Von dort an schlagen wir uns durch eine feindliche Umgebung. In jeder dunklen Ecke blicken uns blau-leuchtende Augen an, die uns regungslos fokussieren. Wenn wir uns zu lang in der Dunkelheit aufhalten, oder den Schattengestalten zu nahe kommen, sterben wir und müssen daher versuchen sicherzustellen, dass das wir auf unserem Weg nicht das Licht verlassen. Um das sicherzustellen müssen wir einige Rätsel überwinden, die sicherstellen, dass das geschieht. Die Grenzen zwischen Realität und Alptraum verwischen sich untereinander, was stark an die zwei unterschiedlichen Realitätsebenen von Silent Hill erinnert und Aktionen in der einen Realitätsebene können Auswirkungen auf die andere haben. Als Unterschied zu Silent Hill oder Alan Wake, die eindeutig eine starke Inspiration darstellen, verzichtet das Spiel aber auf Kämpfe, sondern wir müssen unseren Kopf, statt unsere Fäuste sprechen lassen. Im Spielverlauf gibt es dabei auch einige interessante und überraschende Wendungen, die ich selbstverständlich nicht spoilern werde. Nur so viel: Nichts ist so, wie es anfangs scheint und man kann nicht unbedingt allem glauben, was man sieht…

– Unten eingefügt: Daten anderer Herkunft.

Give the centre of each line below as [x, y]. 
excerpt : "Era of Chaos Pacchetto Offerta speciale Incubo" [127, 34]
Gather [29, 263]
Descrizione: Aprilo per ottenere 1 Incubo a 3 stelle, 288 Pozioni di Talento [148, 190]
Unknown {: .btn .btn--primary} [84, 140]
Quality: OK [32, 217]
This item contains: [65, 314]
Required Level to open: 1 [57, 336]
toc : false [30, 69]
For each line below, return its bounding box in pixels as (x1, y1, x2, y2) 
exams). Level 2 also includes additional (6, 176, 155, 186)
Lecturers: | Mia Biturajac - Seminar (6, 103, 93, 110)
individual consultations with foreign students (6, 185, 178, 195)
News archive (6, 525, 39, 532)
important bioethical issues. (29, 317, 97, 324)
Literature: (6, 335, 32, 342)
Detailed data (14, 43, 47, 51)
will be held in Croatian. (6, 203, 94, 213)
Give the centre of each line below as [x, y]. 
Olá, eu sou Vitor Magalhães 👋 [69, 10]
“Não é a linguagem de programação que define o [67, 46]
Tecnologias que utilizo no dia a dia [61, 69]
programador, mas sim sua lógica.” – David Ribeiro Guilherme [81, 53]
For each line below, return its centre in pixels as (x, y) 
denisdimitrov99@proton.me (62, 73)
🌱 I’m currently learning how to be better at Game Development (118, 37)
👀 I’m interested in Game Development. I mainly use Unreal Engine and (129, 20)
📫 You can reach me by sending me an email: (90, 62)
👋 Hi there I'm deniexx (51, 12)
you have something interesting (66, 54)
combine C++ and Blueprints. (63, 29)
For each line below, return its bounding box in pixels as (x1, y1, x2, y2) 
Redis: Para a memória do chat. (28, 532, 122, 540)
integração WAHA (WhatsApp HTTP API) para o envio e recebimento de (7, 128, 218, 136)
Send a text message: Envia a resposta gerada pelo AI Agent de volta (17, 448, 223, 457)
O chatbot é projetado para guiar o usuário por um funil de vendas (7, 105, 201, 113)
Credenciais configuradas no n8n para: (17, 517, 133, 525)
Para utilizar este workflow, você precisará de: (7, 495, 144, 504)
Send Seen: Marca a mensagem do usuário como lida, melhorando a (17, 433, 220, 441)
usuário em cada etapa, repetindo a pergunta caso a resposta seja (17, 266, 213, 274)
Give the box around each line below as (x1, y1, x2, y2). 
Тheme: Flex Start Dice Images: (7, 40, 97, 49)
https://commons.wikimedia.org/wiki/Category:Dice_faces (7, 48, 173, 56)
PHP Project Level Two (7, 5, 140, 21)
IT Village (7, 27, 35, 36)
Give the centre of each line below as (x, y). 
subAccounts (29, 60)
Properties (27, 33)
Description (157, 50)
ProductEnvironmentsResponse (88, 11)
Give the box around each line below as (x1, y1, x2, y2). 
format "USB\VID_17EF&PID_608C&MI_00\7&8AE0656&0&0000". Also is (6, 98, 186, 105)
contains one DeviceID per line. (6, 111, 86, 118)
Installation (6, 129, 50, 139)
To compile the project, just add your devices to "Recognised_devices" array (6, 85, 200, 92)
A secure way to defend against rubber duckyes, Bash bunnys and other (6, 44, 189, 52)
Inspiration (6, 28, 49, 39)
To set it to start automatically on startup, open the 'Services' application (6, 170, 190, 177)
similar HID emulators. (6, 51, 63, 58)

Der Hauptfokus im Spiel, neben der gruseligen Atmosphäre sind einige interessante Rätsel und versteckte Zusatzinfos in Form von Nebengeschichten und Dokumenten, die das Spielgeschehen erweitern. Die Rätsel sind dabei gut in das Spielgeschehen implementiert und locken das allgemein reduzierte Gameplay etwas auf. Stellenweise könnten zwar die Hinweise etwas deutlicher ausfallen, wenn man einfach nicht genau darauf kommt, was man tun soll, doch im Nachhinein macht es dann immer Sinn und ist logisch. Zusätzlich kommt man im Spielverlauf auch an Stellen, wo wir vor Entscheidungen gestellt werden, die unseren weiteren Spielverlauf beeinflussen, wenn wir auf Überlebende stoßen, denen wir entweder helfen, oder die wir ihrem Schicksal überlassen können. Gleiches gilt für unterschiedliche Pfade innerhalb des Spiels, die uns teilweise in andere Areale führen und letztendlich auch in variierenden Enden münden, was für Wiederspielwert sorgt, auch wenn man bereits eines der Enden gesehen hat.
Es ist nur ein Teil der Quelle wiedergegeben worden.